Problem details:
Everything from the line with "są dobierane [176, 92, 214, 102]" through the last line of the data below should be copied exactly, apart from the pictures.

Data:
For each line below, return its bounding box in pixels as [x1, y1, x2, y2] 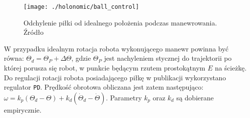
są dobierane [176, 92, 214, 102]
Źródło [23, 27, 44, 37]
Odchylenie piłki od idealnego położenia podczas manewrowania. [23, 17, 217, 27]
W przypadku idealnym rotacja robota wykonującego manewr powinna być [4, 43, 229, 53]
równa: [4, 53, 24, 63]
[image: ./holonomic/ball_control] [23, 3, 139, 10]
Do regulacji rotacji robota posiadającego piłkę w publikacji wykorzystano [4, 72, 226, 82]
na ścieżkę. [215, 63, 247, 73]
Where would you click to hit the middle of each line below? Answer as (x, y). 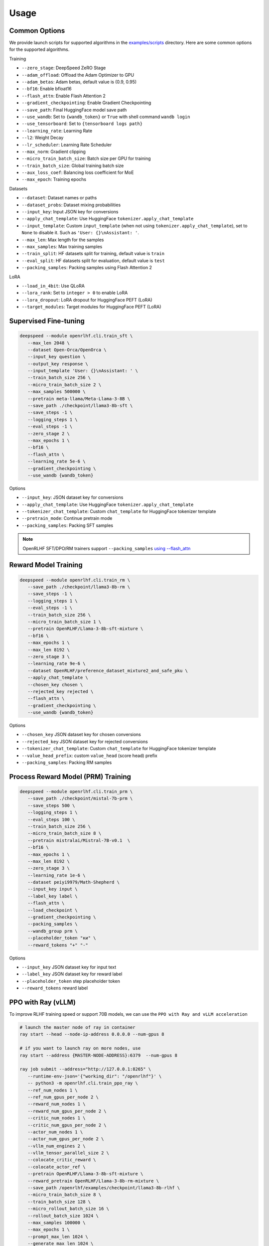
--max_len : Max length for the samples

Answer:
są dobierane [176, 92, 214, 102]
Źródło [23, 27, 44, 37]
Odchylenie piłki od idealnego położenia podczas manewrowania. [23, 17, 217, 27]
W przypadku idealnym rotacja robota wykonującego manewr powinna być [4, 43, 229, 53]
równa: [4, 53, 24, 63]
[image: ./holonomic/ball_control] [23, 3, 139, 10]
Do regulacji rotacji robota posiadającego piłkę w publikacji wykorzystano [4, 72, 226, 82]
na ścieżkę. [215, 63, 247, 73]
Where would you click to hit the middle of each line below? Answer as (x, y). 
--max_len : Max length for the samples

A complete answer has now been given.